[Data entries]
◇ ◇ ◇ ◇

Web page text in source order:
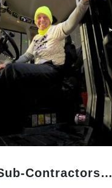
Contractors…
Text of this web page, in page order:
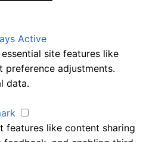
Active
site features like
preference adjustments.
data.
features like content sharing
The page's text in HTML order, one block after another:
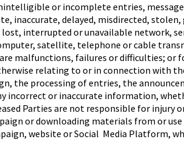
or incomplete entries,
inaccurate, delayed, misdirected,
interrupted or unavailable network,
satellite, telephone or cable
malfunctions, failures or difficulties;
relating to or in connection with
the processing of entries, the
or inaccurate information,
Parties are not responsible for injury
or downloading materials from or
website or Social Media Platform,
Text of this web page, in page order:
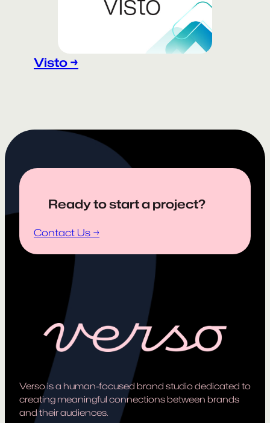
Visto →
Ready to start a project?
Contact Us →
Verso is a human-focused brand studio dedicated to
creating meaningful connections between brands
and their audiences.
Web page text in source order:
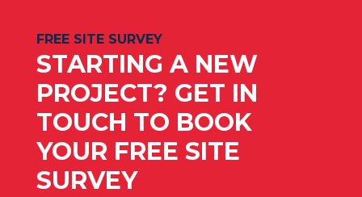
FREE SITE SURVEY
STARTING A NEW
PROJECT? GET IN
TOUCH TO BOOK
YOUR FREE SITE
SURVEY
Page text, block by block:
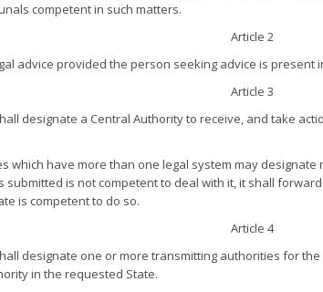
competent in such matters.
Article 2
advice provided the person seeking advice is present
Article 3
designate a Central Authority to receive, and take
which have more than one legal system may
submitted is not competent to deal with it, it shall
is competent to do so.
Article 4
designate one or more transmitting authorities for
in the requested State.
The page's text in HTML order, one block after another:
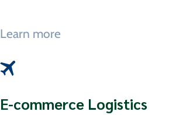
Learn more
E-commerce Logistics
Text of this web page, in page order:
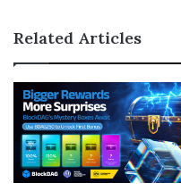
Related Articles
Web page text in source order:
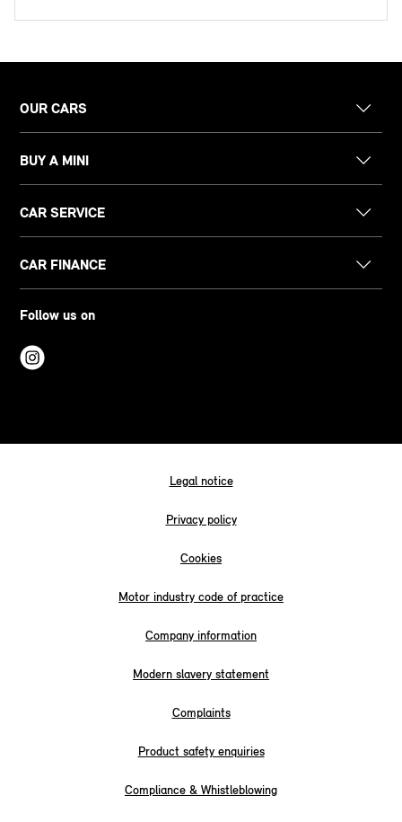
OUR CARS
BUY A MINI
CAR SERVICE
CAR FINANCE
Follow us on
Legal notice
Privacy policy
Cookies
Motor industry code of practice
Company information
Modern slavery statement
Complaints
Product safety enquiries
Compliance & Whistleblowing
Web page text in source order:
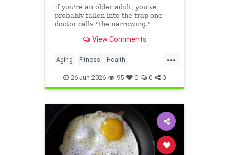
If you're an older adult, you've
probably fallen into the trap one
doctor calls "the narrowing."
View Comments
...
Aging Fitness Health
HealthAdvice HealthScience
26-Jun-2026 95 0 0 0
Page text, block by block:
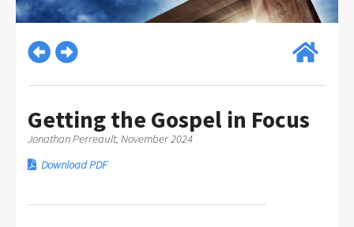
Getting the Gospel in Focus
Jonathan Perreault, November 2024
Download PDF
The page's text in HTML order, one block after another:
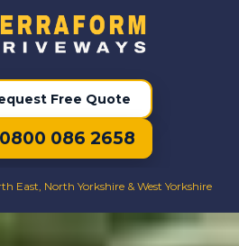
Free Quote
086 2658
East, North Yorkshire & West Yorkshire
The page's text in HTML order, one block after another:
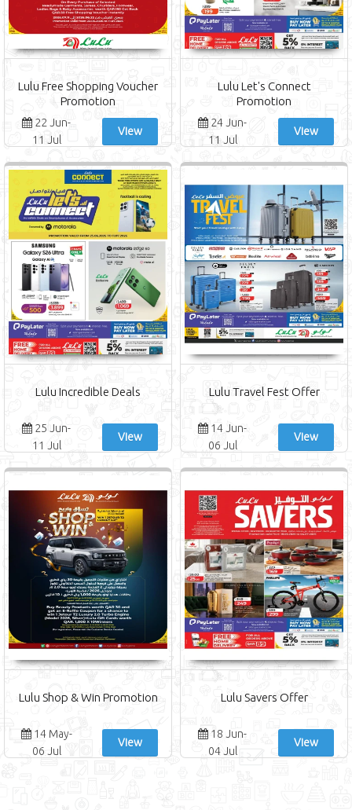
Lulu Free Shopping Voucher
Promotion
22 Jun-
11 Jul
View
Lulu Let's Connect
Promotion
24 Jun-
11 Jul
View
Lulu Incredible Deals
25 Jun-
11 Jul
View
Lulu Travel Fest Offer
14 Jun-
06 Jul
View
Lulu Shop & Win Promotion
14 May-
06 Jul
View
Lulu Savers Offer
18 Jun-
04 Jul
View
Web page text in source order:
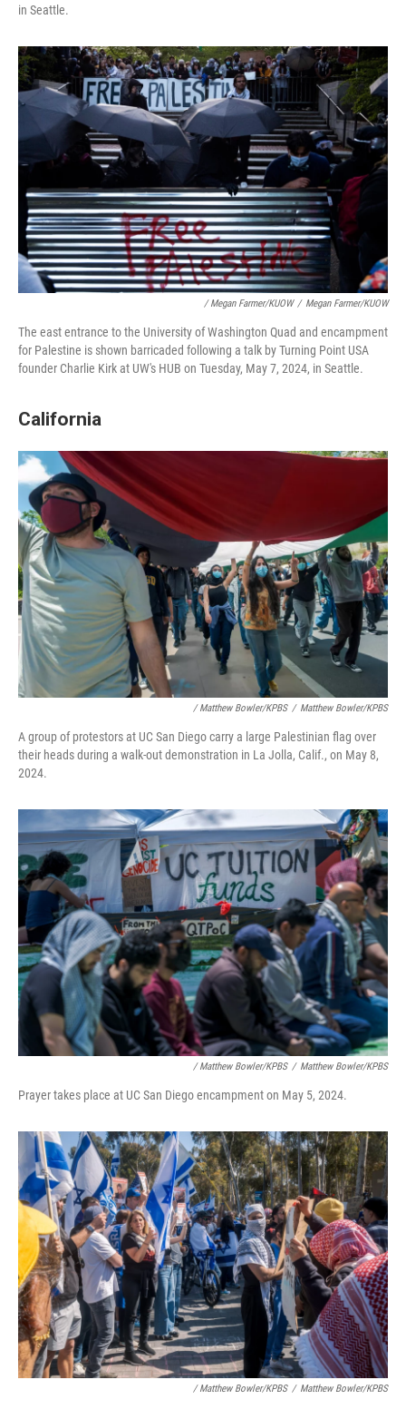
in Seattle.
/ Megan Farmer/KUOW / Megan Farmer/KUOW
The east entrance to the University of Washington Quad and encampment
for Palestine is shown barricaded following a talk by Turning Point USA
founder Charlie Kirk at UW's HUB on Tuesday, May 7, 2024, in Seattle.
California
/ Matthew Bowler/KPBS / Matthew Bowler/KPBS
A group of protestors at UC San Diego carry a large Palestinian flag over
their heads during a walk-out demonstration in La Jolla, Calif., on May 8,
2024.
/ Matthew Bowler/KPBS / Matthew Bowler/KPBS
Prayer takes place at UC San Diego encampment on May 5, 2024.
/ Matthew Bowler/KPBS / Matthew Bowler/KPBS
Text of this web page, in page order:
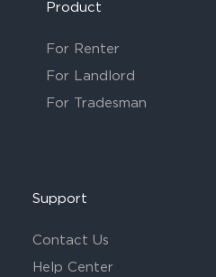
Product
For Renter
For Landlord
For Tradesman
Support
Contact Us
Help Center

◇ ◇ ◇ ◇

Return every entry unchanged and skip the pictures.

Web page text in source order:
Contractors…
Text of this web page, in page order:
Active
site features like
preference adjustments.
data.
features like content sharing
The page's text in HTML order, one block after another:
or incomplete entries,
inaccurate, delayed, misdirected,
interrupted or unavailable network,
satellite, telephone or cable
malfunctions, failures or difficulties;
relating to or in connection with
the processing of entries, the
or inaccurate information,
Parties are not responsible for injury
or downloading materials from or
website or Social Media Platform,
Text of this web page, in page order:
Visto →
Ready to start a project?
Contact Us →
Verso is a human-focused brand studio dedicated to
creating meaningful connections between brands
and their audiences.
Web page text in source order:
FREE SITE SURVEY
STARTING A NEW
PROJECT? GET IN
TOUCH TO BOOK
YOUR FREE SITE
SURVEY
Page text, block by block:
competent in such matters.
Article 2
advice provided the person seeking advice is present
Article 3
designate a Central Authority to receive, and take
which have more than one legal system may
submitted is not competent to deal with it, it shall
is competent to do so.
Article 4
designate one or more transmitting authorities for
in the requested State.
The page's text in HTML order, one block after another:
Learn more
E-commerce Logistics
Text of this web page, in page order:
Related Articles
Web page text in source order:
OUR CARS
BUY A MINI
CAR SERVICE
CAR FINANCE
Follow us on
Legal notice
Privacy policy
Cookies
Motor industry code of practice
Company information
Modern slavery statement
Complaints
Product safety enquiries
Compliance & Whistleblowing
Web page text in source order:
If you're an older adult, you've
probably fallen into the trap one
doctor calls "the narrowing."
View Comments
...
Aging Fitness Health
HealthAdvice HealthScience
26-Jun-2026 95 0 0 0
Page text, block by block:
Getting the Gospel in Focus
Jonathan Perreault, November 2024
Download PDF
The page's text in HTML order, one block after another:
Free Quote
086 2658
East, North Yorkshire & West Yorkshire
The page's text in HTML order, one block after another:
Lulu Free Shopping Voucher
Promotion
22 Jun-
11 Jul
View
Lulu Let's Connect
Promotion
24 Jun-
11 Jul
View
Lulu Incredible Deals
25 Jun-
11 Jul
View
Lulu Travel Fest Offer
14 Jun-
06 Jul
View
Lulu Shop & Win Promotion
14 May-
06 Jul
View
Lulu Savers Offer
18 Jun-
04 Jul
View
Web page text in source order:
in Seattle.
/ Megan Farmer/KUOW / Megan Farmer/KUOW
The east entrance to the University of Washington Quad and encampment
for Palestine is shown barricaded following a talk by Turning Point USA
founder Charlie Kirk at UW's HUB on Tuesday, May 7, 2024, in Seattle.
California
/ Matthew Bowler/KPBS / Matthew Bowler/KPBS
A group of protestors at UC San Diego carry a large Palestinian flag over
their heads during a walk-out demonstration in La Jolla, Calif., on May 8,
2024.
/ Matthew Bowler/KPBS / Matthew Bowler/KPBS
Prayer takes place at UC San Diego encampment on May 5, 2024.
/ Matthew Bowler/KPBS / Matthew Bowler/KPBS
Text of this web page, in page order:
Product
For Renter
For Landlord
For Tradesman
Support
Contact Us
Help Center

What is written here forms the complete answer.